Preventive (stop before it happens), detective (catch as it happens), corrective (fix it after).

Recovery

Automatic, manual, and time_to_recover. How do we get back to good state?

Residual Risk

What cannot be eliminated? What's the best we can do?

Test Reference

Link to test suite that validates detection and recovery.

Ethical Assessment Requirements

Every card must include a complete ethical assessment covering:

Affected Parties & Vulnerability

Identify all groups affected and their vulnerability levels. A vulnerable party in high-stakes domains (healthcare, criminal justice) requires more scrutiny.

Applicable Principles
  • do_no_harm — Minimize risk of injury or adverse outcomes
  • equity — Fair treatment and equal access across groups
  • transparency — Clear communication of how system works
  • accountability — Responsibility for outcomes and recourse for harms
Ethical Dynamics

fairness_gaming — How might people game the system to get unfair advantage?

automation_authority — Are we automating away human judgment that should remain?

The "Would I Be Comfortable If..." Test

Before publishing a card, ask: "Would I be comfortable if the people most affected by this behavior could read this entire card and understand exactly how it works, what could go wrong, and what protections are in place?"

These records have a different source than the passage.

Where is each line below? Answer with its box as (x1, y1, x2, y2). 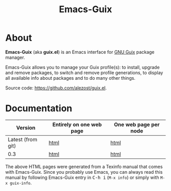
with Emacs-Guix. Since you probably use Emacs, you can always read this (5, 169, 163, 175)
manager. (5, 54, 25, 60)
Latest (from (8, 136, 37, 143)
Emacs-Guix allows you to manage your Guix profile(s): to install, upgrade (5, 64, 160, 70)
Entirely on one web (52, 121, 102, 128)
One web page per (113, 121, 160, 128)
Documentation (5, 103, 73, 114)
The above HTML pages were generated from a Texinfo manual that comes (5, 164, 163, 170)

If the answer is no, the card needs more work.

Operational Guardrails

Three critical guardrail mechanisms that every card should implement:

Human-in-the-Loop: 3 Levels
Level Definition
mandatory_human_approval Human must explicitly approve before action. Critical for high-stakes decisions.
human_override_available System acts autonomously but human can intervene. Default for most applications.
fully_automated No human intervention. Only for low-risk, high-volume decisions.
Graceful Degradation: Define Path

When systems fail, define exactly what happens:

  • trigger — What condition triggers degradation
  • degraded_behavior — What does the system do in degraded state
  • user_notification — How do users know capability is reduced
  • auto_recovery — Does it automatically recover or need intervention
Kill Switch: Emergency Stop

Every behavior must have an emergency stop mechanism:

  • mechanism — How is it triggered (API call, config flag, etc.)
  • authorization — Who can activate it
  • time_to_effect — How long until behavior stops (target: < 5 seconds)
  • side_effects — What happens to in-flight operations
  • restart_procedure — Steps to resume normal operation

Trust Scoring: 100-Point System

Trust is scored separately from implementation compliance:

Criteria Points
All 7 failure categories assessed 15
Every failure mode has detection 10
Every failure mode has mitigation 10
Every failure mode has recovery plan 10
Domain-specific severity documented 5
Blast radius classified 5
Ethical assessment complete 10
Human oversight levels defined 10
Graceful degradation modes defined 10
Kill switch documented 5
Failure mode tests referenced 10
Trust Levels

90-100: Enterprise Ready
Can be deployed in regulated environments with full audit trail.

70-89: Production Ready
Suitable for standard deployment with normal operational oversight.

50-69: Pilot Ready
For controlled testing with close monitoring.

Below 50: Development Only
Not ready for any external deployment.

Overall Quality Score: Combined Compliance & Trust

The final registry readiness is determined by combining implementation compliance with trust assessment:

Overall Quality = (Compliance Score × 0.5) + (Trust Score × 0.5)
Registry Tier Determination

90-100: ABC Certified Gold
Production-ready with comprehensive documentation and safety mechanisms.

75-89: ABC Certified
Meets standard for registry publication. Suitable for most use cases.

60-74: ABC Compatible
Acceptable with awareness of specific limitations.

Below 60: Not Registry Ready
Requires significant work before publication.